Maintaining the verdict of 1989 is essential if Russia is to realize the promise of its rich cultural heritage. Putin’s Russia is a dying society, run by a kleptocracy that maintains control by state-authorized thuggery and systematically ignores the most severe public-health problems in the developed world. Revanchism and imperial muscle-flexing, like Winter Olympic Games in the grand style of Nero, are distractions from all that, and excuses not to come to grips with Russia’s own social and political deficiencies. Thus Putin’s determination to reverse the verdict of 1989, as it applies to Ukraine, is not only old-fashioned Russian imperialism; it is an obvious attempt to forestall the “Russian Maidan” that, inspired by the Ukrainian example, could begin the process of civic renewal in Russia.
That is why the state-controlled media in Russia have been engaging in a vicious program of anti-Ukrainian agitprop for the past several months – a campaign to which some Western media sources have proven unbecomingly susceptible. If Putin’s Russia is permitted to get away with the Big Lie vis-à-vis Ukraine, then the possibility of pro-democracy activists in Russia successfully confronting the culture of the lie with which they must contend on a daily basis will be severely eroded. And a Putinized, irredentist Russia will become a permanently destabilizing force, not only in Europe but in the rest of the world.
The riches of its cultural heritage suggest that Russia can be, and should be, a great nation. But Russia will not be that for so long as it is beset by imperial fantasies and the public culture of prevarication needed to sustain those fantasies.
Maintaining the verdict of 1989 is essential to the maintenance of democratic solidarity in the trans-Atlantic world. One of the most troubling aspects of the American governmental response to the Maidan revolution in Ukraine has been that it has gravely disappointed brave Ukrainian democracy activists, who think they have been insufficiently supported by what they continue to imagine is the world’s leading democracy. “What is the matter in Washington?” is a question one regularly gets from Ukrainian friends and colleagues. “Don’t they understand what’s at stake here?”

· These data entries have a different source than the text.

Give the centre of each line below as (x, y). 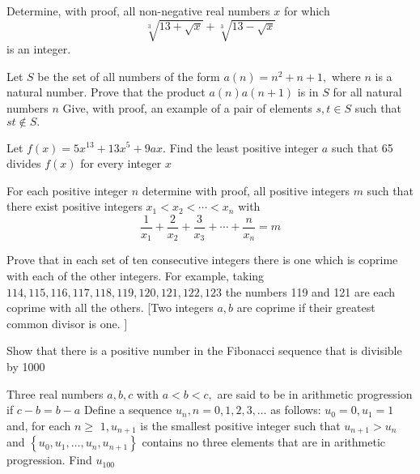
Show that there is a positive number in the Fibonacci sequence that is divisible (204, 350)
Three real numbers (55, 393)
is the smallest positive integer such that (240, 425)
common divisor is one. (64, 323)
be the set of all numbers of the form (129, 76)
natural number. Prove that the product (106, 92)
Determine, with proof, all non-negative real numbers (138, 11)
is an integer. (39, 49)
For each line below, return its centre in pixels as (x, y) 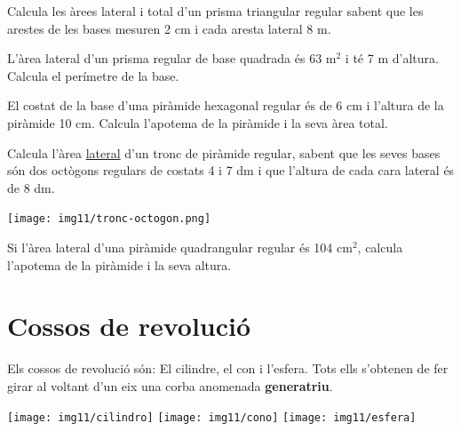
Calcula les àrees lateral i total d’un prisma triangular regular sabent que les (215, 11)
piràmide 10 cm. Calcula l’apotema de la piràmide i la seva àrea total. (198, 122)
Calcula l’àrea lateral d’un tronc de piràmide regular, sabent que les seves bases (224, 152)
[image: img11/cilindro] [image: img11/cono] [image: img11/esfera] (212, 417)
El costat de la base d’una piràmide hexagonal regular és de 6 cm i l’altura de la (226, 105)
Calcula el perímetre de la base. (93, 75)
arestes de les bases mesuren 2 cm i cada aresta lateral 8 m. (169, 28)
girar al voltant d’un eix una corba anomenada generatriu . (170, 385)
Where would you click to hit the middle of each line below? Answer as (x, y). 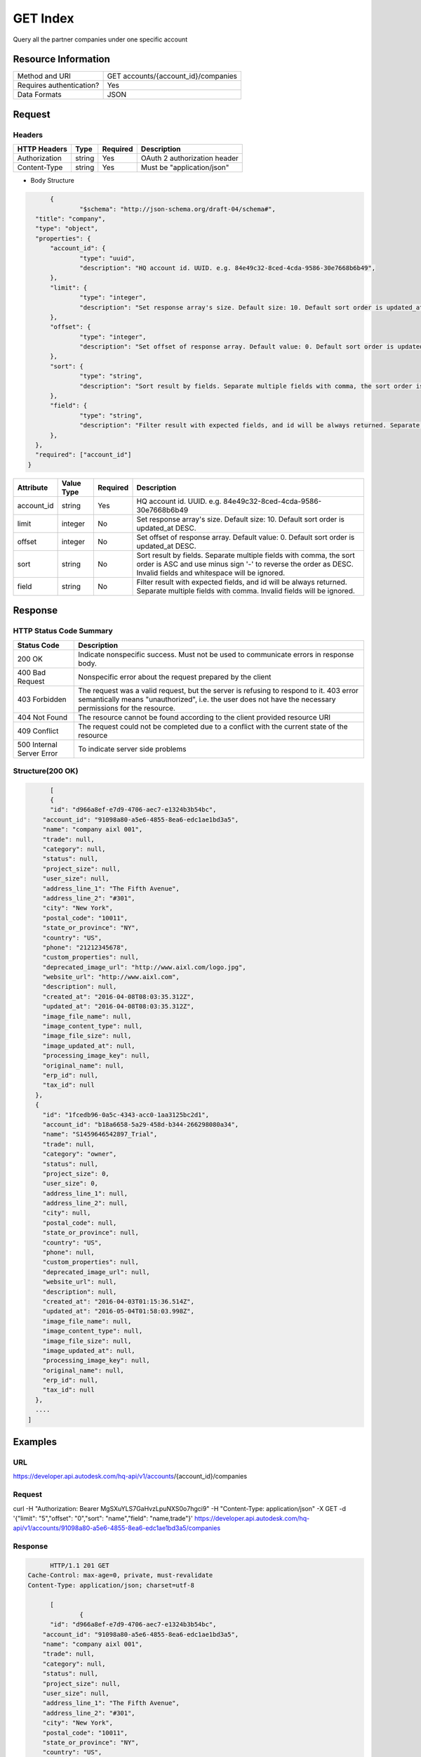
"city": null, (67, 1213)
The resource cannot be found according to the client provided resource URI (205, 717)
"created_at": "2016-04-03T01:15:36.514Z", (118, 1301)
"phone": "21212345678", (85, 947)
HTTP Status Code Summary (63, 631)
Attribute (33, 487)
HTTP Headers (42, 149)
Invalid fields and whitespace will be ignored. (211, 573)
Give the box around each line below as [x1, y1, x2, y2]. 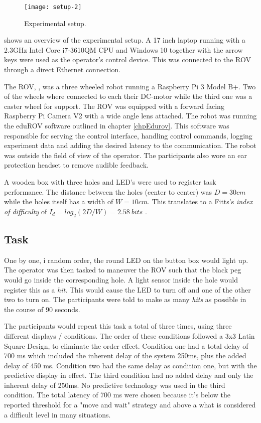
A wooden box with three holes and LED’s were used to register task [4, 176, 216, 187]
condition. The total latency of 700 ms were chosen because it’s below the [4, 389, 231, 400]
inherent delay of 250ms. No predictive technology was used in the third [4, 379, 225, 390]
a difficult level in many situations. [4, 409, 111, 419]
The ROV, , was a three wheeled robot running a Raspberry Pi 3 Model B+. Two [4, 81, 256, 91]
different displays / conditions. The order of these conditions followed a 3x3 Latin [4, 330, 255, 341]
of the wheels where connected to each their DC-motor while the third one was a [4, 91, 252, 101]
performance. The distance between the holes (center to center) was [4, 186, 212, 197]
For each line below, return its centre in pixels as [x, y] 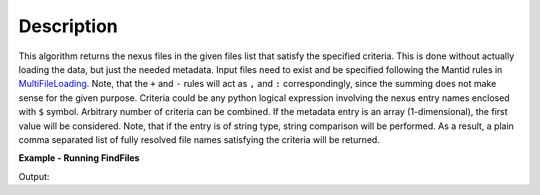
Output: [34, 176]
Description [68, 26]
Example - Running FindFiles [79, 158]
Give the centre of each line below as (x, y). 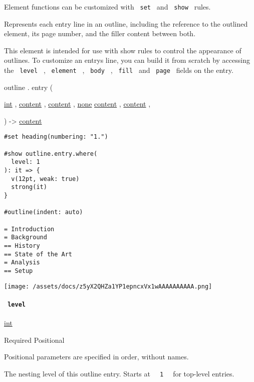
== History (22, 246)
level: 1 (26, 162)
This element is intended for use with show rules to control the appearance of (123, 50)
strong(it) (29, 187)
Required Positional (34, 340)
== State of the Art (38, 254)
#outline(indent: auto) (44, 212)
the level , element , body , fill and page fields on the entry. (119, 70)
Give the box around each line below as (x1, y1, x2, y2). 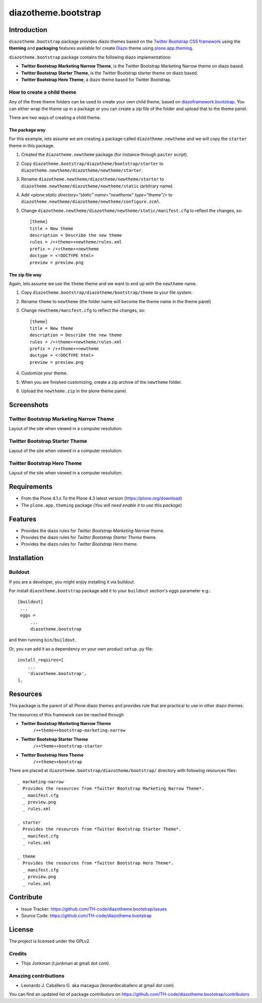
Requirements (9, 483, 53, 491)
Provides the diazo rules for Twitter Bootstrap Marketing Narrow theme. (21, 528, 165, 534)
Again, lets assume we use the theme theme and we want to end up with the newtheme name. (9, 280, 197, 286)
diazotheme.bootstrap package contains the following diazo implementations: (9, 54, 172, 60)
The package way (9, 127, 46, 133)
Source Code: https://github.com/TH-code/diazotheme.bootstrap (21, 912, 152, 919)
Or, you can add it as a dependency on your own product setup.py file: (9, 646, 153, 652)
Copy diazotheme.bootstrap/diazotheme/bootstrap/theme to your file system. (21, 290, 193, 295)
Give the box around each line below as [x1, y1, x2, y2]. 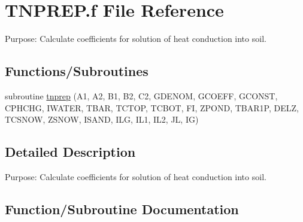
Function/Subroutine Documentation [5, 199, 239, 218]
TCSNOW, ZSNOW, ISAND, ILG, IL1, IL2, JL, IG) [5, 113, 199, 126]
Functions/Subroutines [5, 62, 149, 80]
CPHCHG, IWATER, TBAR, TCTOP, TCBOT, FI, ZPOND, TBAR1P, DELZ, [5, 101, 299, 114]
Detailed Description [5, 142, 136, 161]
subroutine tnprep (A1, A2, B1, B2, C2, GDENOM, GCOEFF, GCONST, [5, 89, 278, 102]
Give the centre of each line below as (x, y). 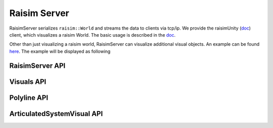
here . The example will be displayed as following (60, 51)
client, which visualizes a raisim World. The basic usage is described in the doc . (93, 35)
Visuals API (28, 82)
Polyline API (29, 98)
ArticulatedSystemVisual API (56, 114)
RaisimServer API (37, 66)
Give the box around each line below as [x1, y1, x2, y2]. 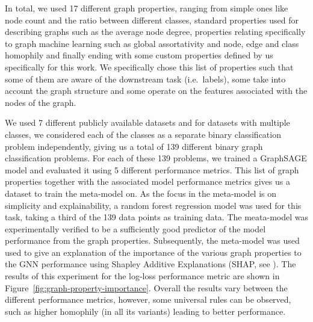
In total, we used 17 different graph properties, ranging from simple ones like [5, 2, 288, 14]
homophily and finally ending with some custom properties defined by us [5, 49, 273, 61]
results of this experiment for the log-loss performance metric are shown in [5, 270, 280, 282]
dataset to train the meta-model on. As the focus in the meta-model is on [5, 187, 277, 199]
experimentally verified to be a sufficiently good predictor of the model [5, 222, 266, 235]
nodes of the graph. [5, 96, 76, 108]
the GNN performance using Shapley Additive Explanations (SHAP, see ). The [5, 258, 296, 270]
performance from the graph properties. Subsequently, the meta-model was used [5, 234, 300, 247]
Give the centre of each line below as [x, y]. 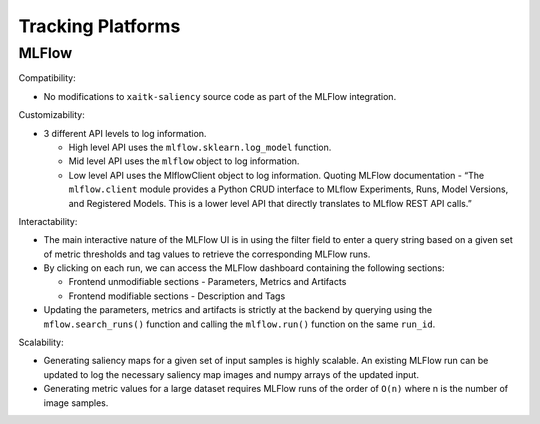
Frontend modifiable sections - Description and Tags [177, 296]
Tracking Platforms [99, 26]
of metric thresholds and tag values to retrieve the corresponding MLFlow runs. [207, 254]
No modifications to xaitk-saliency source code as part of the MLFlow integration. [220, 96]
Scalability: [41, 342]
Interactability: [48, 221]
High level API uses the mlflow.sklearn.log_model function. [200, 147]
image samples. [76, 402]
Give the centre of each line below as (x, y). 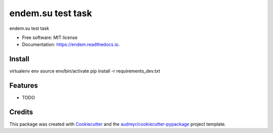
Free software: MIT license (50, 37)
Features (24, 86)
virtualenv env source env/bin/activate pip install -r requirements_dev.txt (85, 71)
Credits (21, 112)
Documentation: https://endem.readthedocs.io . (71, 45)
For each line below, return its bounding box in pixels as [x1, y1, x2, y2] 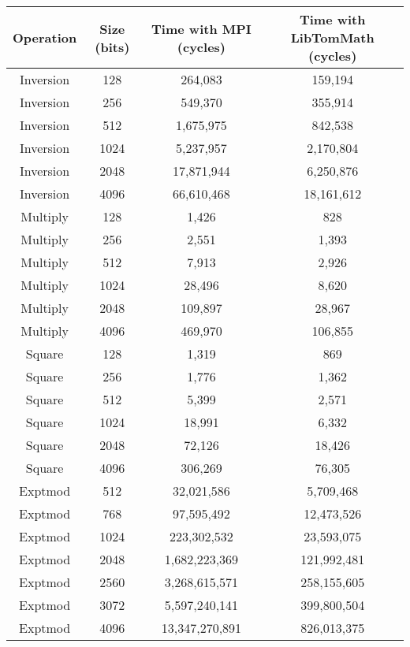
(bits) [95, 37, 130, 56]
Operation [13, 28, 77, 46]
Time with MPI [151, 19, 252, 38]
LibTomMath [290, 28, 375, 46]
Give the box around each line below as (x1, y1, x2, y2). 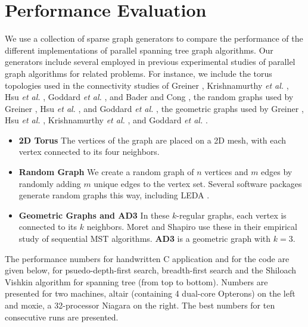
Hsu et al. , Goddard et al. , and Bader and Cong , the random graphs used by (5, 91, 294, 103)
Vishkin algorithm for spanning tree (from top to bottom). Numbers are (5, 275, 268, 288)
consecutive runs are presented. (5, 310, 119, 323)
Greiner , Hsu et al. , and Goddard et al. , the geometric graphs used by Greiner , (5, 102, 304, 114)
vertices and (204, 166, 248, 178)
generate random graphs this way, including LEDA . (18, 189, 210, 201)
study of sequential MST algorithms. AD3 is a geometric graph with (18, 232, 271, 245)
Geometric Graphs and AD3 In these (18, 208, 170, 221)
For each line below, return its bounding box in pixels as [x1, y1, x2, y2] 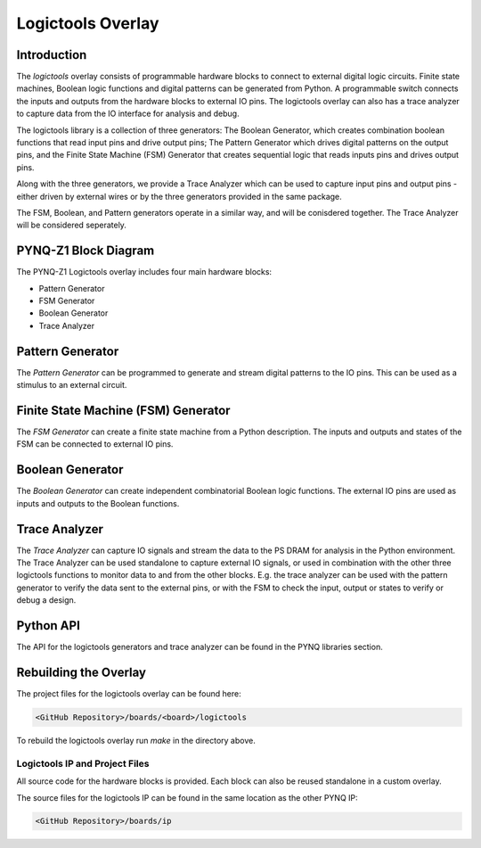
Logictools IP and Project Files [16, 757, 150, 770]
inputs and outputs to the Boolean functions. [16, 498, 180, 508]
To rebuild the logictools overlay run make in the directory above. [16, 735, 256, 745]
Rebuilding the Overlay [16, 664, 147, 679]
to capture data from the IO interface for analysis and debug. [16, 108, 240, 119]
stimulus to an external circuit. [16, 380, 127, 391]
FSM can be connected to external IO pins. [16, 439, 174, 449]
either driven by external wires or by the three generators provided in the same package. [16, 191, 342, 202]

And of course the honest answer would be that much of the present administration, judged by its actions (or inactions), does not. It continues to think of international politics and diplomacy in therapeutic categories, rather than in terms of interests informed by values and pursued by all the available levers of power. It issues warnings that are belied by their very formulation, as well as by subsequent inaction. It is run by leaders who never really grasped the essence of the Cold War, and therefore do not understand why the verdict of 1989 must be maintained, precisely in service of the peace they claim to be seeking.
If America leaves Ukraine to be dismembered, the credibility of the United States will reach a new post–Cold War low. Those who bitterly opposed the American-led deposition of Saddam Hussein complained about the superpower run amok. But just wait until the results of the feckless superpower are made unmistakably clear, beyond the clarity already evident in the bloody awfulness of Syria.
Then the world will see that “world order” is not a mantra or an idea, but the achievement of politics and diplomacy, backed up by the many forms of power that a superpower can deploy.